Methods: This is a population-based, retrospective cohort study of AYAs diagnosed (2004-2018) with GCT. Guideline-concordant care was determined using treatment text-field data from the California Cancer Registry. Survival models measured the impact of guideline-concordant care as a time-dependent variable on overall survival accounting for known prognostic factors. GCTs were analyzed separately by primary site (extragonadal, ovarian, and testicular).

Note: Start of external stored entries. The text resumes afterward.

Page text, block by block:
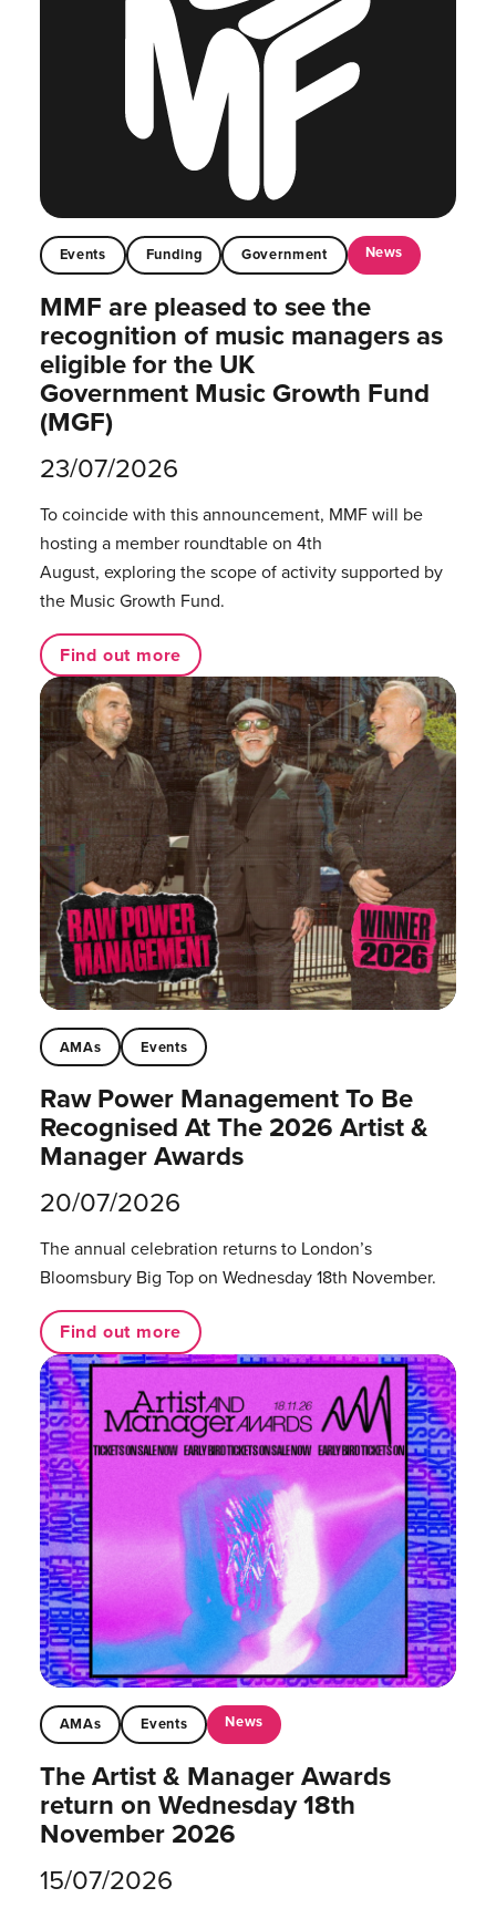
Events Funding Government News
MMF are pleased to see the
recognition of music managers as
eligible for the UK
Government Music Growth Fund
(MGF)
23/07/2026
To coincide with this announcement, MMF will be
hosting a member roundtable on 4th
August, exploring the scope of activity supported by
the Music Growth Fund.
Find out more
AMAs Events
Raw Power Management To Be
Recognised At The 2026 Artist &
Manager Awards
20/07/2026
The annual celebration returns to London’s
Bloomsbury Big Top on Wednesday 18th November.
Find out more
AMAs Events News
The Artist & Manager Awards
return on Wednesday 18th
November 2026
15/07/2026
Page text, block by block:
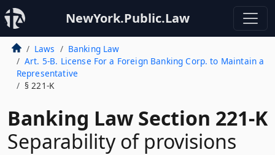
NewYork.Public.Law
Laws
Banking Law
Art. 5-B. License For a Foreign Banking Corp. to Maintain a
Representative
§ 221-K
Banking Law Section 221-K
Separability of provisions
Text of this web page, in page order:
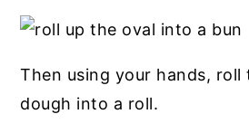
Then using your hands, roll
dough into a roll.
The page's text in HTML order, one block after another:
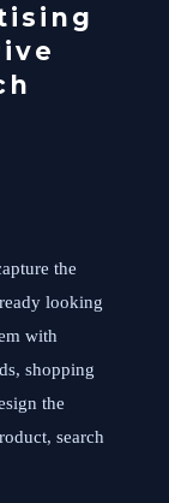
the
looking
with
shopping
the
search
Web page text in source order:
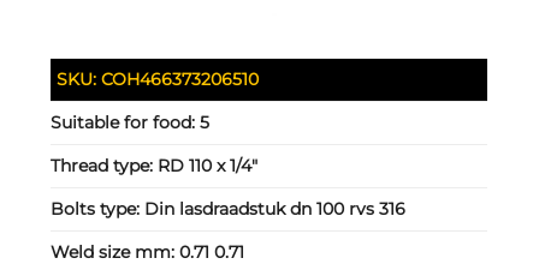
SKU:COH466373206510
Suitable for food:5
Thread type: RD 110 x 1/4"
Bolts type: Din lasdraadstuk dn 100 rvs 316
Weld size mm:0.71 0.71
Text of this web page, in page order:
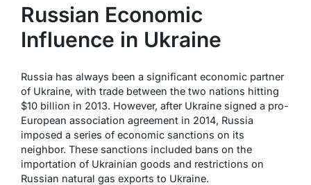
Russian Economic
Influence in Ukraine
Russia has always been a significant economic partner
of Ukraine, with trade between the two nations hitting
$10 billion in 2013. However, after Ukraine signed a pro-
European association agreement in 2014, Russia
imposed a series of economic sanctions on its
neighbor. These sanctions included bans on the
importation of Ukrainian goods and restrictions on
Russian natural gas exports to Ukraine.
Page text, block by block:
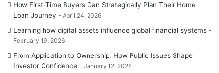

Results: The majority of patients had testicular GCT (90.4%), early-stage disease (stage I/II: 75.3%), and received part/no treatment at a specialized cancer center (SCC) (77.5%). For treatment, 37.6% of patients received surgery plus chemotherapy, followed by surgery alone (36.2%). The most common chemotherapy regimen was bleomycin, etoposide, and cisplatin. Sixty-four percent of patients received guideline-concordant care, with variations by primary site (extragonadal 54.7%, ovarian 70.1%, and testicular 64.6%). Receipt of guideline-concordant care was associated with superior survival for testicular primaries (hazard ratio = 0.56, confidence interval: 0.45-0.69). Patients with testicular primaries who had no treatment at an SCC were less likely to receive guideline-concordant care.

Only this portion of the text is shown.